(Saved entries)
**********

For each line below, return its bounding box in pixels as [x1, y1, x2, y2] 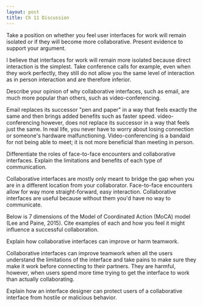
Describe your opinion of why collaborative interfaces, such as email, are [6, 87, 190, 95]
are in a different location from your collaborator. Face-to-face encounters [6, 181, 193, 189]
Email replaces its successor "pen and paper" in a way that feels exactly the [6, 106, 197, 113]
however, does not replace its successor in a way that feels [41, 118, 190, 126]
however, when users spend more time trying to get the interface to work [6, 269, 190, 276]
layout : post [6, 9, 40, 15]
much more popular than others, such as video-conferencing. [6, 94, 162, 101]
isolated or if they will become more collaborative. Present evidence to [6, 38, 183, 45]
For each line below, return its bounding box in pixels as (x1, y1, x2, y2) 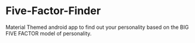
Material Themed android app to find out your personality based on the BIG (5, 24, 189, 31)
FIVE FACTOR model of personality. (5, 29, 92, 37)
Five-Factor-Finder (5, 4, 101, 18)
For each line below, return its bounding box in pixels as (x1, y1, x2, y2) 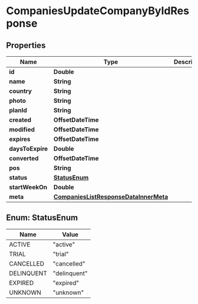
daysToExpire (9, 145, 48, 153)
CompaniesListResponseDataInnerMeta (53, 193, 169, 200)
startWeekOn (9, 183, 48, 191)
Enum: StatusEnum (6, 213, 78, 223)
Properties (6, 40, 46, 50)
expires (9, 135, 31, 143)
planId (9, 106, 28, 114)
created (9, 116, 31, 124)

**********

Each line holding "your" in the records should be copied out.

#### [ANSWER TO THE EXERCISE]
Describe your opinion of why collaborative interfaces, such as email, are [6, 87, 190, 95]
are in a different location from your collaborator. Face-to-face encounters [6, 181, 193, 189]
Material Themed android app to find out your personality based on the BIG (5, 24, 189, 31)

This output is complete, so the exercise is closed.